**Prompt:**
Apart from the pictures, every entry must be retyped exactly.

Records drawn from a dataset:
● ● ● ● ● ● ●
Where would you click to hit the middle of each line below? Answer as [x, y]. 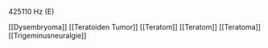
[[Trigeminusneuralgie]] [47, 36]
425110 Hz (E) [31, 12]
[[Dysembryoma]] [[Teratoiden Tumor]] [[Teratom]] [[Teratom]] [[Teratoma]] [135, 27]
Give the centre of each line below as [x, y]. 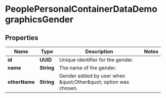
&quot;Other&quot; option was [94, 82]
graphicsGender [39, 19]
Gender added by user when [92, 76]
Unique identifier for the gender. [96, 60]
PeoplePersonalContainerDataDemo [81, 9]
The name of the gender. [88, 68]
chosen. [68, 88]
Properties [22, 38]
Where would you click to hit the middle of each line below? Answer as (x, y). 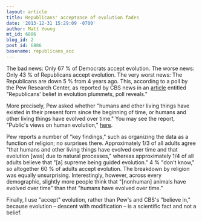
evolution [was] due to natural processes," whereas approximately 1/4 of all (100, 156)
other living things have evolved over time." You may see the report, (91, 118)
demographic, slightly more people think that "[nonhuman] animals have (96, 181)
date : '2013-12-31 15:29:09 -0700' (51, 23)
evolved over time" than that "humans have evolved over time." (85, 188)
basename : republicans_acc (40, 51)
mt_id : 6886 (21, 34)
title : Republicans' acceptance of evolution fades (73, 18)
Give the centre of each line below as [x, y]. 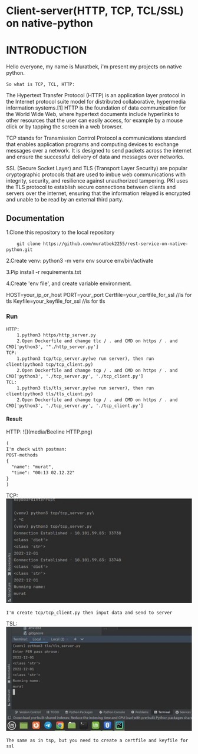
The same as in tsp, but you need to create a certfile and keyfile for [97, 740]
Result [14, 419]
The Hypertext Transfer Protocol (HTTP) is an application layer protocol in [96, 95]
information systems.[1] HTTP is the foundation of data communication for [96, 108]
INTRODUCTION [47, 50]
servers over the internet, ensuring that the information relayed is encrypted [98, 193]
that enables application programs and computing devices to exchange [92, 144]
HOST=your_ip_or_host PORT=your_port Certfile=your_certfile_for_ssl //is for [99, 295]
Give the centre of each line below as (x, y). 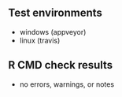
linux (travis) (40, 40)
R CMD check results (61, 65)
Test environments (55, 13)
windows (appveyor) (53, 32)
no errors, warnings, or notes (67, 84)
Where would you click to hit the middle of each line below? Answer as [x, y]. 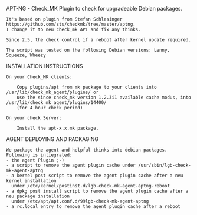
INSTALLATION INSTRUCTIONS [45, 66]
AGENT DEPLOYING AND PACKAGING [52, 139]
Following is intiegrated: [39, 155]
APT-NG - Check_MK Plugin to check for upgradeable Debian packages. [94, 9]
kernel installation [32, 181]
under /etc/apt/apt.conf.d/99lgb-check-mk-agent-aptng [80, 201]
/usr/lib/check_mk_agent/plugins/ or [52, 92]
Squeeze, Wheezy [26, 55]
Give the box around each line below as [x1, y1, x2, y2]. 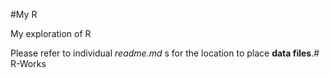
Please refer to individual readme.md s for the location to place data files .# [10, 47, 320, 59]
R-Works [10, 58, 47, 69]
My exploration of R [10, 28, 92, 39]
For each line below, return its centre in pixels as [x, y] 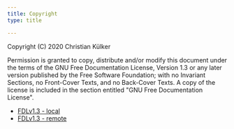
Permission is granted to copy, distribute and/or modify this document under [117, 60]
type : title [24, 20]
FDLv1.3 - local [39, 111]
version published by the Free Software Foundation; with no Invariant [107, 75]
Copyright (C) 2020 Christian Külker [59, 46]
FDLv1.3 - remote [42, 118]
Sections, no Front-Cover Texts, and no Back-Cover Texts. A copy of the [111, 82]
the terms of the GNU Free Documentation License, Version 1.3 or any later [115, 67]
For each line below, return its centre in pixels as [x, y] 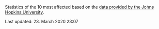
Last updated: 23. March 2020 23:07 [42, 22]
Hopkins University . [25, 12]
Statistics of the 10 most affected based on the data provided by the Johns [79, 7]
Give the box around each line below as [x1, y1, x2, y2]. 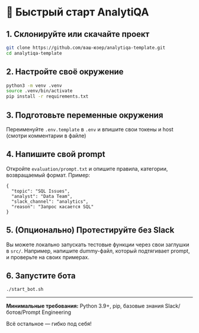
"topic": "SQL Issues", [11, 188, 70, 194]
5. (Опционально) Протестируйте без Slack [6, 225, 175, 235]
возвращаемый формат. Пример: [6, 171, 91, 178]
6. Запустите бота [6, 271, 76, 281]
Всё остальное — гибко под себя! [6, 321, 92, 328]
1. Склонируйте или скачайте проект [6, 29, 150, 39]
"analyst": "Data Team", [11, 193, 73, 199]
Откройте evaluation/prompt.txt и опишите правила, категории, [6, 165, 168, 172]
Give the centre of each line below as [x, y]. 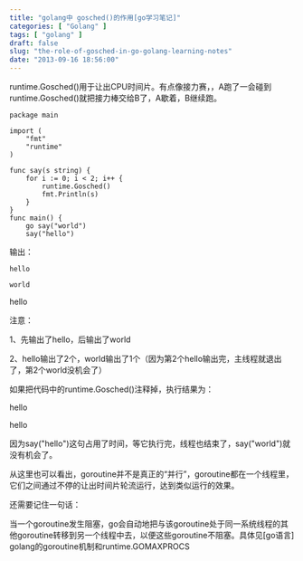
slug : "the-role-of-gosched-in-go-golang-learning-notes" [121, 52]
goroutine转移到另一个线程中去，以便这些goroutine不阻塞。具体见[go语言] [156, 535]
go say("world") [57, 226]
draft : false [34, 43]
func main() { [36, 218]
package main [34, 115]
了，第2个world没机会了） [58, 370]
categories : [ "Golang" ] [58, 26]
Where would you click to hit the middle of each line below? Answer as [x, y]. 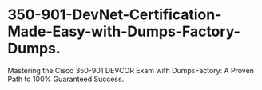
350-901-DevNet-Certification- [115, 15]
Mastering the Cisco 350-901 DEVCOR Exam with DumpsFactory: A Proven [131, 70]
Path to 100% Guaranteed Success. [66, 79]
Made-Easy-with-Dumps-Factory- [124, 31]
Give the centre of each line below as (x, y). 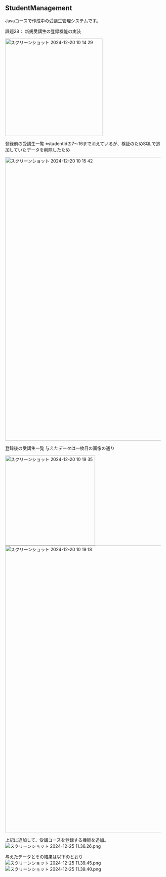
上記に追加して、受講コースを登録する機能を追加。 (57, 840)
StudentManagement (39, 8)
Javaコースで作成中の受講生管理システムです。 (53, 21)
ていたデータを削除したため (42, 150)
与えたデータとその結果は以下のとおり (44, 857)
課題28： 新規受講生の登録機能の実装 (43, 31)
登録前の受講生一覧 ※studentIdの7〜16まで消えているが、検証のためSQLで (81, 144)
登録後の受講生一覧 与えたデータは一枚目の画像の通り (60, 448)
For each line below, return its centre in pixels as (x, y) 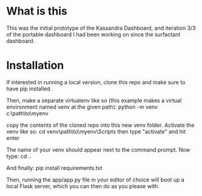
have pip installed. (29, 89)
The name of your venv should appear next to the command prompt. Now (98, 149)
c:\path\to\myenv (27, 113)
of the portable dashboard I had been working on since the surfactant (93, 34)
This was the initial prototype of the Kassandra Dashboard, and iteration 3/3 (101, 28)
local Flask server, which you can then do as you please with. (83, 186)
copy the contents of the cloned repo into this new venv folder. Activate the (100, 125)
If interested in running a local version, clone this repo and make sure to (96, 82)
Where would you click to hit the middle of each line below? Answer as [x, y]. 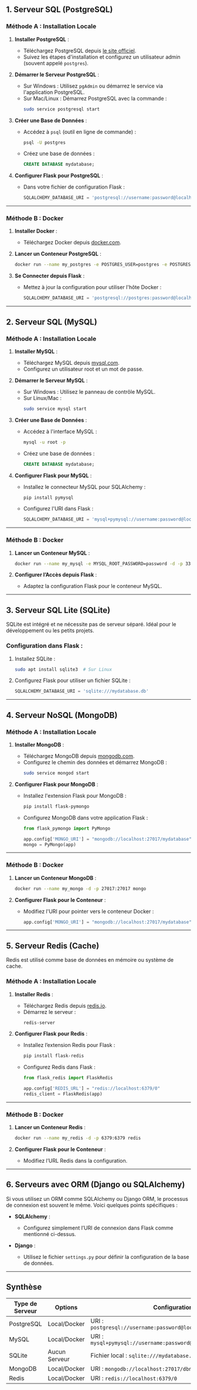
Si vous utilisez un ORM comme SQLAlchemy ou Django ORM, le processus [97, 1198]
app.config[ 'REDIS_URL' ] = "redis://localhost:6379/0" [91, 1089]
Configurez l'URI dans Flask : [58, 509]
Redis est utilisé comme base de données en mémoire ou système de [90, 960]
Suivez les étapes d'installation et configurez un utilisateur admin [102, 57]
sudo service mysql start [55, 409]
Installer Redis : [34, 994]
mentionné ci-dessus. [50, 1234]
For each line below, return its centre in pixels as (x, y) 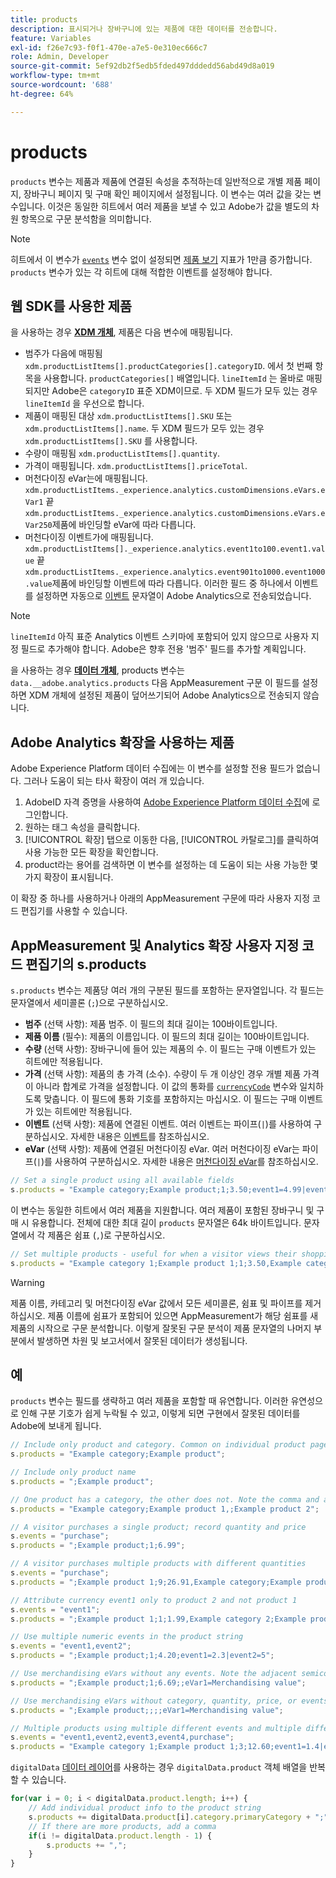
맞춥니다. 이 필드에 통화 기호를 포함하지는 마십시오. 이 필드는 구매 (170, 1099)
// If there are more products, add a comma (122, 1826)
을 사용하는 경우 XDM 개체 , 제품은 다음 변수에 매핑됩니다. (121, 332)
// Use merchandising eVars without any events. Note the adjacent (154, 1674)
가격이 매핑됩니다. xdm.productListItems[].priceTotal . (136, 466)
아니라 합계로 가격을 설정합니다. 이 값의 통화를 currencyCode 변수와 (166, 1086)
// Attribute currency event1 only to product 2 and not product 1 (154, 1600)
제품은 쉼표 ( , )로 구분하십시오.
● ● ● ● ● ● ●
**Exercise response:**
Where would you click to hit the middle of each line below? Answer as [x, y]. 
[[Trigeminusneuralgie]] [47, 36]
425110 Hz (E) [31, 12]
[[Dysembryoma]] [[Teratoiden Tumor]] [[Teratom]] [[Teratom]] [[Teratoma]] [135, 27]
Give the centre of each line below as [x, y]. 
&quot;Other&quot; option was [94, 82]
graphicsGender [39, 19]
Gender added by user when [92, 76]
Unique identifier for the gender. [96, 60]
PeoplePersonalContainerDataDemo [81, 9]
The name of the gender. [88, 68]
chosen. [68, 88]
Properties [22, 38]
Where would you click to hit the middle of each line below? Answer as (x, y). 
evolution [was] due to natural processes," whereas approximately 1/4 of all (100, 156)
other living things have evolved over time." You may see the report, (91, 118)
demographic, slightly more people think that "[nonhuman] animals have (96, 181)
date : '2013-12-31 15:29:09 -0700' (51, 23)
evolved over time" than that "humans have evolved over time." (85, 188)
basename : republicans_acc (40, 51)
mt_id : 6886 (21, 34)
title : Republicans' acceptance of evolution fades (73, 18)
Give the centre of each line below as [x, y]. 
The same as in tsp, but you need to create a certfile and keyfile for [97, 740]
Result [14, 419]
The Hypertext Transfer Protocol (HTTP) is an application layer protocol in [96, 95]
information systems.[1] HTTP is the foundation of data communication for [96, 108]
INTRODUCTION [47, 50]
servers over the internet, ensuring that the information relayed is encrypted [98, 193]
that enables application programs and computing devices to exchange [92, 144]
HOST=your_ip_or_host PORT=your_port Certfile=your_certfile_for_ssl //is for [99, 295]
Give the centre of each line below as (x, y). 
linux (travis) (40, 40)
R CMD check results (61, 65)
Test environments (55, 13)
windows (appveyor) (53, 32)
no errors, warnings, or notes (67, 84)
Where would you click to hit the middle of each line below? Answer as [x, y]. 
INSTALLATION INSTRUCTIONS [45, 66]
AGENT DEPLOYING AND PACKAGING [52, 139]
Following is intiegrated: [39, 155]
APT-NG - Check_MK Plugin to check for upgradeable Debian packages. [94, 9]
kernel installation [32, 181]
under /etc/apt/apt.conf.d/99lgb-check-mk-agent-aptng [80, 201]
/usr/lib/check_mk_agent/plugins/ or [52, 92]
Squeeze, Wheezy [26, 55]
Give the box around each line below as [x1, y1, x2, y2]. 
Please refer to individual readme.md s for the location to place data files .# [10, 47, 320, 59]
R-Works [10, 58, 47, 69]
My exploration of R [10, 28, 92, 39]
For each line below, return its centre in pixels as [x, y] 
Permission is granted to copy, distribute and/or modify this document under [117, 60]
type : title [24, 20]
FDLv1.3 - local [39, 111]
version published by the Free Software Foundation; with no Invariant [107, 75]
Copyright (C) 2020 Christian Külker [59, 46]
FDLv1.3 - remote [42, 118]
Sections, no Front-Cover Texts, and no Back-Cover Texts. A copy of the [111, 82]
the terms of the GNU Free Documentation License, Version 1.3 or any later [115, 67]
For each line below, return its centre in pixels as [x, y] 
Last updated: 23. March 2020 23:07 [42, 22]
Hopkins University . [25, 12]
Statistics of the 10 most affected based on the data provided by the Johns [79, 7]
Give the box around each line below as [x1, y1, x2, y2]. 
"topic": "SQL Issues", [11, 188, 70, 194]
5. (Опционально) Протестируйте без Slack [6, 225, 175, 235]
возвращаемый формат. Пример: [6, 171, 91, 178]
6. Запустите бота [6, 271, 76, 281]
Всё остальное — гибко под себя! [6, 321, 92, 328]
1. Склонируйте или скачайте проект [6, 29, 150, 39]
"analyst": "Data Team", [11, 193, 73, 199]
Откройте evaluation/prompt.txt и опишите правила, категории, [6, 165, 168, 172]
Give the centre of each line below as [x, y]. 
slug : "the-role-of-gosched-in-go-golang-learning-notes" [121, 52]
goroutine转移到另一个线程中去，以便这些goroutine不阻塞。具体见[go语言] [156, 535]
go say("world") [57, 226]
draft : false [34, 43]
func main() { [36, 218]
package main [34, 115]
了，第2个world没机会了） [58, 370]
categories : [ "Golang" ] [58, 26]
Where would you click to hit the middle of each line below? Answer as [x, y]. 
350-901-DevNet-Certification- [115, 15]
Mastering the Cisco 350-901 DEVCOR Exam with DumpsFactory: A Proven [131, 70]
Path to 100% Guaranteed Success. [66, 79]
Made-Easy-with-Dumps-Factory- [124, 31]
Give the centre of each line below as (x, y). 
上記に追加して、受講コースを登録する機能を追加。 (57, 840)
StudentManagement (39, 8)
Javaコースで作成中の受講生管理システムです。 (53, 21)
ていたデータを削除したため (42, 150)
与えたデータとその結果は以下のとおり (44, 857)
課題28： 新規受講生の登録機能の実装 (43, 31)
登録前の受講生一覧 ※studentIdの7〜16まで消えているが、検証のためSQLで (81, 144)
登録後の受講生一覧 与えたデータは一枚目の画像の通り (60, 448)
For each line below, return its centre in pixels as (x, y) 
have pip installed. (29, 89)
The name of your venv should appear next to the command prompt. Now (98, 149)
c:\path\to\myenv (27, 113)
of the portable dashboard I had been working on since the surfactant (93, 34)
This was the initial prototype of the Kassandra Dashboard, and iteration 3/3 (101, 28)
local Flask server, which you can then do as you please with. (83, 186)
copy the contents of the cloned repo into this new venv folder. Activate the (100, 125)
If interested in running a local version, clone this repo and make sure to (96, 82)
Where would you click to hit the middle of each line below? Answer as [x, y]. 
Si vous utilisez un ORM comme SQLAlchemy ou Django ORM, le processus [97, 1198]
app.config[ 'REDIS_URL' ] = "redis://localhost:6379/0" [91, 1089]
Configurez l'URI dans Flask : [58, 509]
Redis est utilisé comme base de données en mémoire ou système de [90, 960]
Suivez les étapes d'installation et configurez un utilisateur admin [102, 57]
sudo service mysql start [55, 409]
Installer Redis : [34, 994]
mentionné ci-dessus. [50, 1234]
For each line below, return its centre in pixels as (x, y) 
맞춥니다. 이 필드에 통화 기호를 포함하지는 마십시오. 이 필드는 구매 (170, 1099)
// If there are more products, add a comma (122, 1826)
을 사용하는 경우 XDM 개체 , 제품은 다음 변수에 매핑됩니다. (121, 332)
// Use merchandising eVars without any events. Note the adjacent (154, 1674)
가격이 매핑됩니다. xdm.productListItems[].priceTotal . (136, 466)
아니라 합계로 가격을 설정합니다. 이 값의 통화를 currencyCode 변수와 (166, 1086)
// Attribute currency event1 only to product 2 and not product 1 (154, 1600)
제품은 쉼표 ( , )로 구분하십시오.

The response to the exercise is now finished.